■ EXERCISE DATA ■
◇ ◇ ◇

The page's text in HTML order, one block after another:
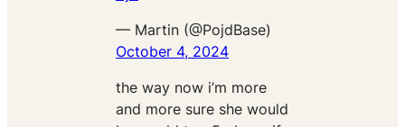
— Martin (@PojdBase)
October 4, 2024
the way now i’m more
and more sure she would
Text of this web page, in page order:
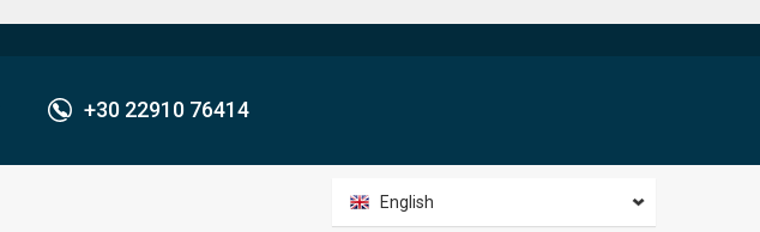
+30­ 22910 76414
English
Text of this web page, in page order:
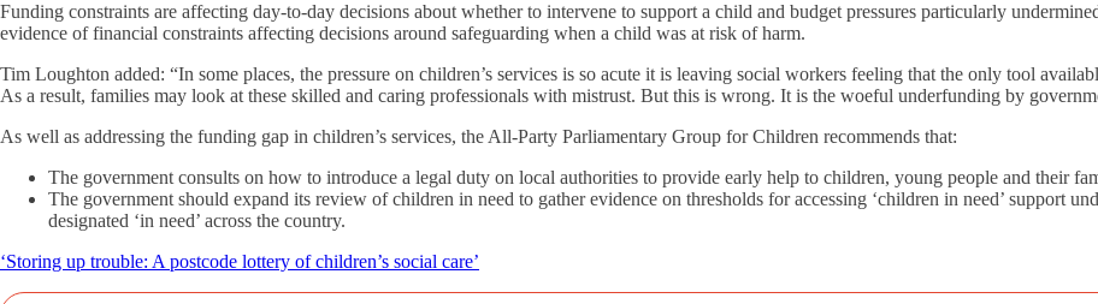
Funding constraints are affecting day-to-day decisions about whether to intervene to support a child and budget pressures particularly
evidence of financial constraints affecting decisions around safeguarding when a child was at risk of harm.
Tim Loughton added: “In some places, the pressure on children’s services is so acute it is leaving social workers feeling that the only tool
As a result, families may look at these skilled and caring professionals with mistrust. But this is wrong. It is the woeful underfunding by
As well as addressing the funding gap in children’s services, the All-Party Parliamentary Group for Children recommends that:
The government consults on how to introduce a legal duty on local authorities to provide early help to children, young people and their
The government should expand its review of children in need to gather evidence on thresholds for accessing ‘children in need’ support
designated ‘in need’ across the country.
‘Storing up trouble: A postcode lottery of children’s social care’
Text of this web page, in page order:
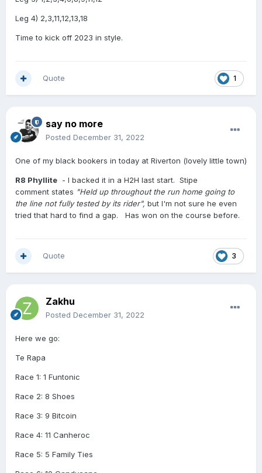
Leg 4) 2,3,11,12,13,18
Time to kick off 2023 in style.
1
Quote
say no more
Posted December 31, 2022
One of my black bookers in today at Riverton (lovely little town)
R8 Phyllite - I backed it in a H2H last start. Stipe
comment states "Held up throughout the run home going to
the line not fully tested by its rider", but I'm not sure he even
tried that hard to find a gap. Has won on the course before.
3
Quote
Zakhu
Posted December 31, 2022
Here we go:
Te Rapa
Race 1: 1 Funtonic
Race 2: 8 Shoes
Race 3: 9 Bitcoin
Race 4: 11 Canheroc
Race 5: 5 Family Ties
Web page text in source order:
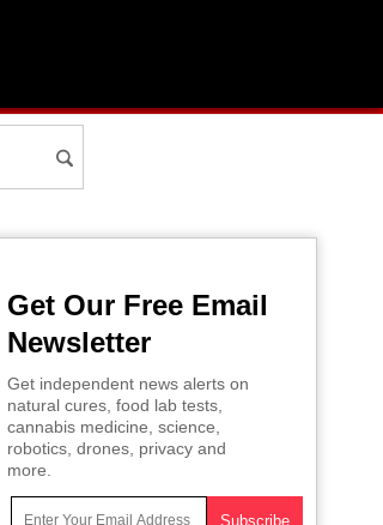
Get Our Free Email
Newsletter
Get independent news alerts on
natural cures, food lab tests,
cannabis medicine, science,
robotics, drones, privacy and
more.
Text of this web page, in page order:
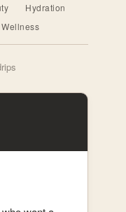
Hydration
Wellness
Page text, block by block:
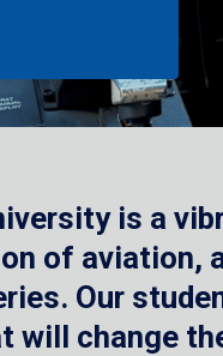
is a
of aviation,
Our
will change
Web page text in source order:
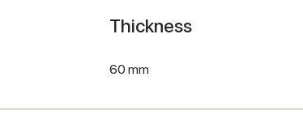
Thickness
60 mm
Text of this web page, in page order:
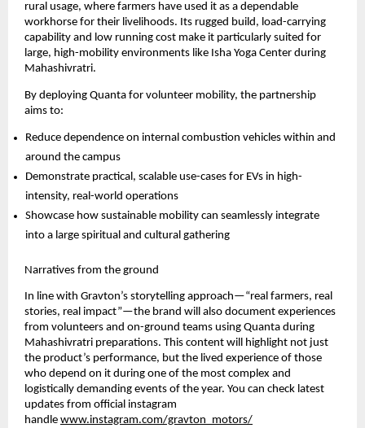
rural usage, where farmers have used it as a dependable
workhorse for their livelihoods. Its rugged build, load-carrying
capability and low running cost make it particularly suited for
large, high-mobility environments like Isha Yoga Center during
Mahashivratri.
By deploying Quanta for volunteer mobility, the partnership
aims to:
Reduce dependence on internal combustion vehicles within and
around the campus
Demonstrate practical, scalable use-cases for EVs in high-
intensity, real-world operations
Showcase how sustainable mobility can seamlessly integrate
into a large spiritual and cultural gathering
Narratives from the ground
In line with Gravton’s storytelling approach—“real farmers, real
stories, real impact”—the brand will also document experiences
from volunteers and on-ground teams using Quanta during
Mahashivratri preparations. This content will highlight not just
the product’s performance, but the lived experience of those
who depend on it during one of the most complex and
logistically demanding events of the year. You can check latest
updates from official instagram
handle www.instagram.com/gravton_motors/
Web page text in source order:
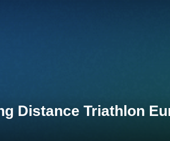
Distance Triathlon
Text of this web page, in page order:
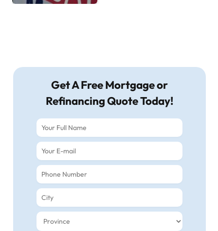
Get A Free Mortgage or
Refinancing Quote Today!
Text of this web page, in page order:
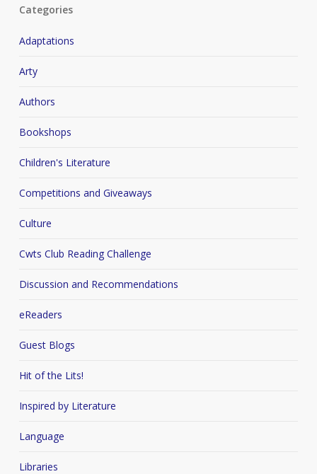
Categories
Adaptations
Arty
Authors
Bookshops
Children's Literature
Competitions and Giveaways
Culture
Cwts Club Reading Challenge
Discussion and Recommendations
eReaders
Guest Blogs
Hit of the Lits!
Inspired by Literature
Language
Libraries
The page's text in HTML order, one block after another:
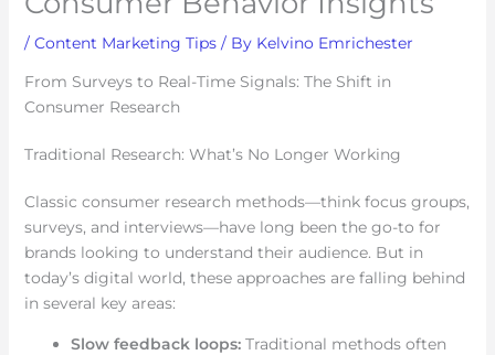
/ Content Marketing Tips/ By Kelvino Emrichester
From Surveys to Real-Time Signals: The Shift in
Consumer Research
Traditional Research: What’s No Longer Working
Classic consumer research methods—think focus groups,
surveys, and interviews—have long been the go-to for
brands looking to understand their audience. But in
today’s digital world, these approaches are falling behind
in several key areas:
Slow feedback loops:Traditional methods often
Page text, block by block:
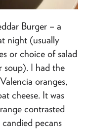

◇ ◇ ◇

■ WHAT NEEDS TO BE DONE ■
When you copy the entries above, reproduce each line exactly and leave out any pictures.

■ WRITTEN ANSWER ■
The page's text in HTML order, one block after another:
— Martin (@PojdBase)
October 4, 2024
the way now i’m more
and more sure she would
Text of this web page, in page order:
+30­ 22910 76414
English
Text of this web page, in page order:
Funding constraints are affecting day-to-day decisions about whether to intervene to support a child and budget pressures particularly
evidence of financial constraints affecting decisions around safeguarding when a child was at risk of harm.
Tim Loughton added: “In some places, the pressure on children’s services is so acute it is leaving social workers feeling that the only tool
As a result, families may look at these skilled and caring professionals with mistrust. But this is wrong. It is the woeful underfunding by
As well as addressing the funding gap in children’s services, the All-Party Parliamentary Group for Children recommends that:
The government consults on how to introduce a legal duty on local authorities to provide early help to children, young people and their
The government should expand its review of children in need to gather evidence on thresholds for accessing ‘children in need’ support
designated ‘in need’ across the country.
‘Storing up trouble: A postcode lottery of children’s social care’
Text of this web page, in page order:
Leg 4) 2,3,11,12,13,18
Time to kick off 2023 in style.
1
Quote
say no more
Posted December 31, 2022
One of my black bookers in today at Riverton (lovely little town)
R8 Phyllite - I backed it in a H2H last start. Stipe
comment states "Held up throughout the run home going to
the line not fully tested by its rider", but I'm not sure he even
tried that hard to find a gap. Has won on the course before.
3
Quote
Zakhu
Posted December 31, 2022
Here we go:
Te Rapa
Race 1: 1 Funtonic
Race 2: 8 Shoes
Race 3: 9 Bitcoin
Race 4: 11 Canheroc
Race 5: 5 Family Ties
Web page text in source order:
Get Our Free Email
Newsletter
Get independent news alerts on
natural cures, food lab tests,
cannabis medicine, science,
robotics, drones, privacy and
more.
Text of this web page, in page order:
Hydration
Wellness
Page text, block by block:
is a
of aviation,
Our
will change
Web page text in source order:
Thickness
60 mm
Text of this web page, in page order:
rural usage, where farmers have used it as a dependable
workhorse for their livelihoods. Its rugged build, load-carrying
capability and low running cost make it particularly suited for
large, high-mobility environments like Isha Yoga Center during
Mahashivratri.
By deploying Quanta for volunteer mobility, the partnership
aims to:
Reduce dependence on internal combustion vehicles within and
around the campus
Demonstrate practical, scalable use-cases for EVs in high-
intensity, real-world operations
Showcase how sustainable mobility can seamlessly integrate
into a large spiritual and cultural gathering
Narratives from the ground
In line with Gravton’s storytelling approach—“real farmers, real
stories, real impact”—the brand will also document experiences
from volunteers and on-ground teams using Quanta during
Mahashivratri preparations. This content will highlight not just
the product’s performance, but the lived experience of those
who depend on it during one of the most complex and
logistically demanding events of the year. You can check latest
updates from official instagram
handle www.instagram.com/gravton_motors/
Web page text in source order:
Distance Triathlon
Text of this web page, in page order:
Get A Free Mortgage or
Refinancing Quote Today!
Text of this web page, in page order:
Categories
Adaptations
Arty
Authors
Bookshops
Children's Literature
Competitions and Giveaways
Culture
Cwts Club Reading Challenge
Discussion and Recommendations
eReaders
Guest Blogs
Hit of the Lits!
Inspired by Literature
Language
Libraries
The page's text in HTML order, one block after another:
/ Content Marketing Tips/ By Kelvino Emrichester
From Surveys to Real-Time Signals: The Shift in
Consumer Research
Traditional Research: What’s No Longer Working
Classic consumer research methods—think focus groups,
surveys, and interviews—have long been the go-to for
brands looking to understand their audience. But in
today’s digital world, these approaches are falling behind
in several key areas:
Slow feedback loops:Traditional methods often
Page text, block by block:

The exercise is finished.